== YOUR INSTRUCTIONS ==
Every line from the one with "statement said" through the end of the entries below must be retyped exactly, and only those lines. The pictures are not part of the copy.

[Collected data entries]
┌────────

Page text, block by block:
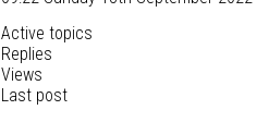
Active topics
Replies
Views
Last post
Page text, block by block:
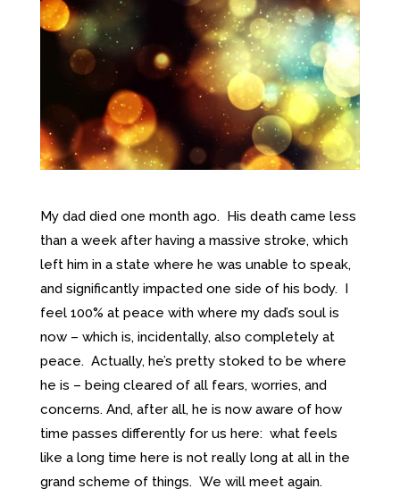
My dad died one month ago. His death came less
than a week after having a massive stroke, which
left him in a state where he was unable to speak,
and significantly impacted one side of his body. I
feel 100% at peace with where my dad’s soul is
now – which is, incidentally, also completely at
peace. Actually, he’s pretty stoked to be where
he is – being cleared of all fears, worries, and
concerns. And, after all, he is now aware of how
time passes differently for us here: what feels
like a long time here is not really long at all in the
grand scheme of things. We will meet again.
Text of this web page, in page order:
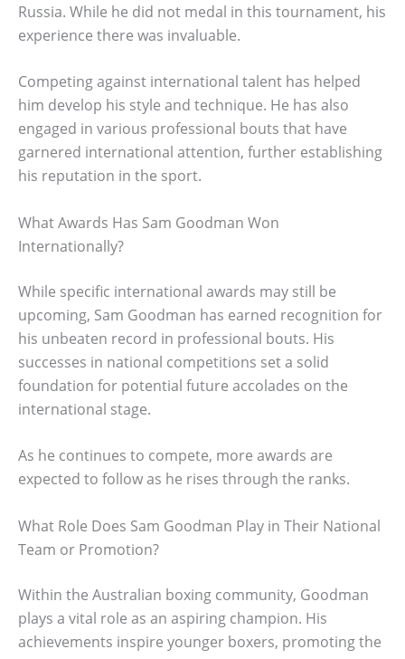
Russia. While he did not medal in this tournament, his
experience there was invaluable.
Competing against international talent has helped
him develop his style and technique. He has also
engaged in various professional bouts that have
garnered international attention, further establishing
his reputation in the sport.
What Awards Has Sam Goodman Won
Internationally?
While specific international awards may still be
upcoming, Sam Goodman has earned recognition for
his unbeaten record in professional bouts. His
successes in national competitions set a solid
foundation for potential future accolades on the
international stage.
As he continues to compete, more awards are
expected to follow as he rises through the ranks.
What Role Does Sam Goodman Play in Their National
Team or Promotion?
Within the Australian boxing community, Goodman
plays a vital role as an aspiring champion. His
achievements inspire younger boxers, promoting the
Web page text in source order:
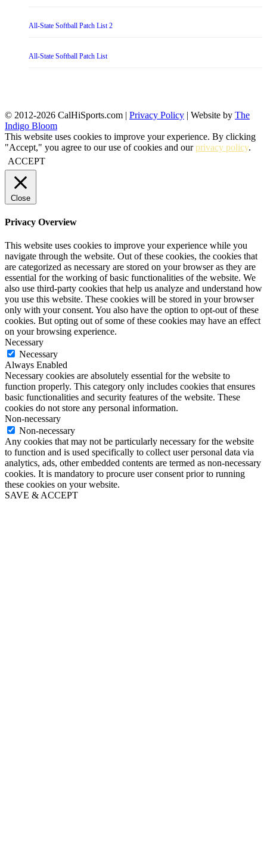
All-State Softball Patch List 2
All-State Softball Patch List
© 2012-2026 CalHiSports.com | Privacy Policy | Website by The
Indigo Bloom
This website uses cookies to improve your experience. By clicking
"Accept," you agree to our use of cookies and ourprivacy policy.
ACCEPT
Close
Privacy Overview
This website uses cookies to improve your experience while you
navigate through the website. Out of these cookies, the cookies that
are categorized as necessary are stored on your browser as they are
essential for the working of basic functionalities of the website. We
also use third-party cookies that help us analyze and understand how
you use this website. These cookies will be stored in your browser
only with your consent. You also have the option to opt-out of these
cookies. But opting out of some of these cookies may have an effect
on your browsing experience.
Necessary
Necessary
Always Enabled
Necessary cookies are absolutely essential for the website to
function properly. This category only includes cookies that ensures
basic functionalities and security features of the website. These
cookies do not store any personal information.
Non-necessary
Non-necessary
Any cookies that may not be particularly necessary for the website
to function and is used specifically to collect user personal data via
analytics, ads, other embedded contents are termed as non-necessary
cookies. It is mandatory to procure user consent prior to running
these cookies on your website.
SAVE & ACCEPT
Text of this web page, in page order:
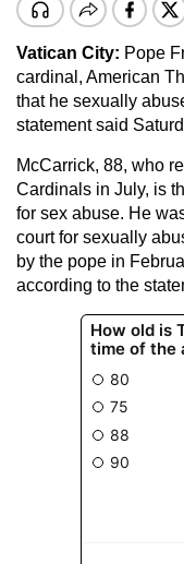
Vatican City: Pope
cardinal, American
that he sexually
statement said
McCarrick, 88, who
Cardinals in July, is
for sex abuse. He
court for sexually
by the pope in
according to the
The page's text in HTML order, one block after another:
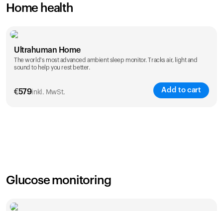
Home health
Ultrahuman Home
The world's most advanced ambient sleep monitor. Tracks air, light and
sound to help you rest better.
€579inkl. MwSt. Add to cart
Glucose monitoring
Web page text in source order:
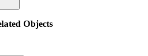
Objects

└────────

== RESULT OF THE EXERCISE ==
statement said
McCarrick, 88, who
Cardinals in July, is
for sex abuse. He
court for sexually
by the pope in
according to the
The page's text in HTML order, one block after another:
Home health
Ultrahuman Home
The world's most advanced ambient sleep monitor. Tracks air, light and
sound to help you rest better.
€579inkl. MwSt. Add to cart
Glucose monitoring
Web page text in source order:
Objects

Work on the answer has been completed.